Southwick's Zoo is home to the Earth Discovery Center, an environmental education facility that focuses on wildlife rehabilitation and conservation initiatives. Popular attractions at the zoo include the Skyfari Sky Ride, which offers aerial views of the exhibits, and animal encounters where guests can interact with giraffes, sloths, and other exotic animals. The zoo also features a petting zoo, and educational presentations aimed at fostering environmental awareness among children and adults.

The zoo is part of a larger entertainment and education complex that includes Galliford's Restaurant and Tavern, The Daniels Farmstead, Earth Limited, and Wild Events, offering a unique mix of wildlife, history, and dining experiences.

==History==

The Southwick homestead was established in 1803 as a working dairy and vegetable farm. In the 1930s, the tradition of animal keeping began with Justin F. Southwick's interest in collecting exotic poultry. His son, Justin A. Southwick, had dedicated the entire property to aviculture by 1956 and introduced a donation box to fund the expansion of the collection.

The modern zoo was opened in 1963 under the name Southwick Wild Animal Farm. The Southwick and Brewer families managed both the zoo and the sale and trade of animals. The president of the zoo since 2016 has been Dr. Peter Brewer.

==Exhibits==

=== North American Exhibit ===
An exhibit home to North American elk and a small population of wild turkey. The Woodland Express Train, a rubber tire train ride, passes through this exhibit and allows visitors to view the elk and surrounding wetlands.

=== Deer Forest ===
A 35 acre exhibit home to fallow deer, turtles, hawks, and wild turkey.

=== Parakeet Landing ===
A walk-through aviary allowing visitors to interact with parakeets and cockatiels.

=== EARTH Discovery Center ===
Headquarters of the environmental education non-profit EARTH Ltd. The EARTH Discovery Center is home to a variety of small animals used in EARTH's educational programs.

==Other attractions==

Other attractions at the zoo include:

- A petting zoo, pony rides, camel rides, and a play area for children.
- The 15-minute Skyfari Sky Ride, an aerial tram ride allowing aerial views of the zoo.
- A 12-minute rubber-tired train ride through the North American Exhibit.
- An interactive attraction called The Elkhorn Mining Company, opened in 2012, which features a walk-in mine that allows visitors to pan for gold, gems, and fossils. The Elkhorn Livery Stables and pony rides are located next to the mine.
- Conceptual realists & conceptual favors

==Updates and additions==

Over the last 20 years, several of the animal exhibits have been updated to more closely resemble the animals' natural habitat. African Plains Exhibit Expansion: The zoo has enhanced its African plains exhibit, featuring zebras and ostriches in a more natural, open environment that mimics their native habitats. This exhibit provides visitors with a safari-like experience and better visibility of the animals.

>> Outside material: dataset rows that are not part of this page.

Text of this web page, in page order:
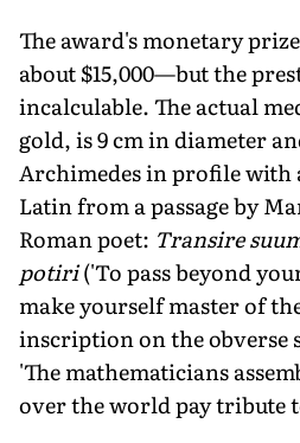
The award's monetary
about $15,000—but the
incalculable. The actual
gold, is 9 cm in diameter
Archimedes in profile
Latin from a passage by
Roman poet: Transire
potiri('To pass beyond
make yourself master of
inscription on the obverse
'The mathematicians
over the world pay tribute
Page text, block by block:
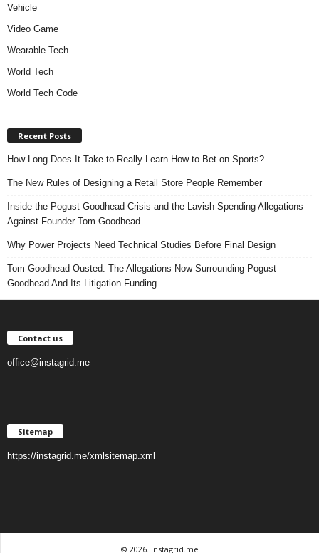
Vehicle
Video Game
Wearable Tech
World Tech
World Tech Code
Recent Posts
How Long Does It Take to Really Learn How to Bet on Sports?
The New Rules of Designing a Retail Store People Remember
Inside the Pogust Goodhead Crisis and the Lavish Spending Allegations
Against Founder Tom Goodhead
Why Power Projects Need Technical Studies Before Final Design
Tom Goodhead Ousted: The Allegations Now Surrounding Pogust
Goodhead And Its Litigation Funding
Contact us
office@instagrid.me
Sitemap
https://instagrid.me/xmlsitemap.xml
© 2026. Instagrid.me
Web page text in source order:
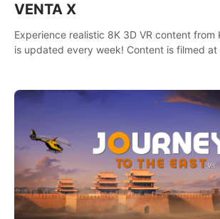
VENTA X
Experience realistic 8K 3D VR content from
is updated every week! Content is filmed at
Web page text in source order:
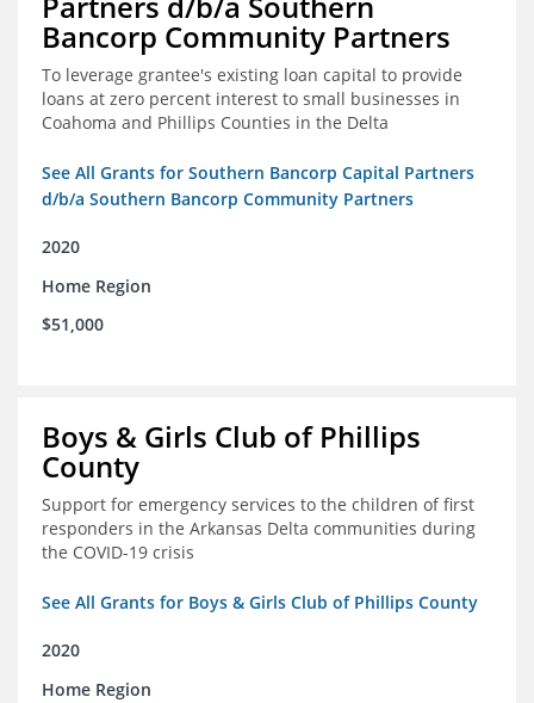
Bancorp Community Partners
To leverage grantee's existing loan capital to provide
loans at zero percent interest to small businesses in
Coahoma and Phillips Counties in the Delta
See All Grants for Southern Bancorp Capital Partners
d/b/a Southern Bancorp Community Partners
2020
Home Region
$51,000
Boys & Girls Club of Phillips
County
Support for emergency services to the children of first
responders in the Arkansas Delta communities during
the COVID-19 crisis
See All Grants for Boys & Girls Club of Phillips County
2020
Home Region
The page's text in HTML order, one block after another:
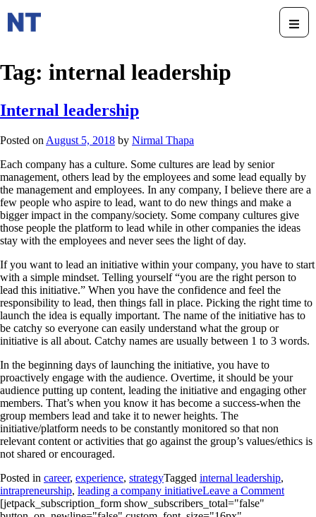
Tag: internal leadership
Internal leadership
Posted on August 5, 2018 by Nirmal Thapa
Each company has a culture. Some cultures are lead by senior
management, others lead by the employees and some lead equally by
the management and employees. In any company, I believe there are a
few people who aspire to lead, want to do new things and make a
bigger impact in the company/society. Some company cultures give
those people the platform to lead while in other companies the ideas
stay with the employees and never sees the light of day.
If you want to lead an initiative within your company, you have to start
with a simple mindset. Telling yourself “you are the right person to
lead this initiative.” When you have the confidence and feel the
responsibility to lead, then things fall in place. Picking the right time to
launch the idea is equally important. The name of the initiative has to
be catchy so everyone can easily understand what the group or
initiative is all about. Catchy names are usually between 1 to 3 words.
In the beginning days of launching the initiative, you have to
proactively engage with the audience. Overtime, it should be your
audience putting up content, leading the initiative and engaging other
members. That’s when you know it has become a success-when the
group members lead and take it to newer heights. The
initiative/platform needs to be constantly monitored so that non
relevant content or activities that go against the group’s values/ethics is
not shared or encouraged.
Posted in career, experience, strategyTagged internal leadership,
intrapreneurship, leading a company initiativeLeave a Comment
[jetpack_subscription_form show_subscribers_total="false"
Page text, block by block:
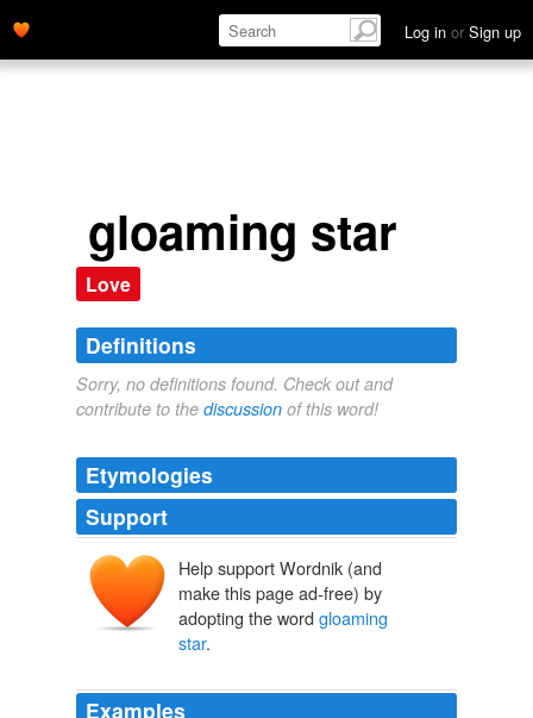
Log in or Sign up
gloaming star
Love
Definitions
Sorry, no definitions found. Check out and
contribute to the discussion of this word!
Etymologies
Support
Help support Wordnik (and
make this page ad-free) by
adopting the word gloaming
star.
Examples

Southwick's Zoo began offering giraffe encounters on weekends in 2010.

In 2014, EARTH Ltd. and Southwick's Zoo began offering rhinoceros encounters to help promote rhinoceros conservation. These encounters allow visitors to meet the zoo's two white rhinos, Thelma and Louise.

In 2016, Southwick's Zoo opened a new reptile and insect walk-through building that houses more than 20 species. In 2017, a new restaurant and event building opened to the public and zoo guests.

In 2021, the Festival of Illumination: World of Lights! was organized at Southwick's Zoo.

In 2025 the resident female Chimpanzee Carol passed away. Carol was well known by visitors for her tendency to smoke cigarettes as well as being the great granddaughter of Bubbles, the beloved pet of pop singer Michael Jackson.

== Animals ==
Southwick's Zoo is home to more than 115 species. The zoo houses four species of big cat and numerous bird species. There are also educational programs on birds. The zoo has the largest primate troupe in New England. They are the only zoo in New England with a chimpanzee exhibit.

==Education==

EARTH Ltd provides Southwick's Zoo with assorted education programs. The organization performs live animal presentations at the EARTH Discovery Center, which cover topics including ecology and animal adaptations. EARTH offers outreach programs and spring and summer programs for young children while also training interns and docents.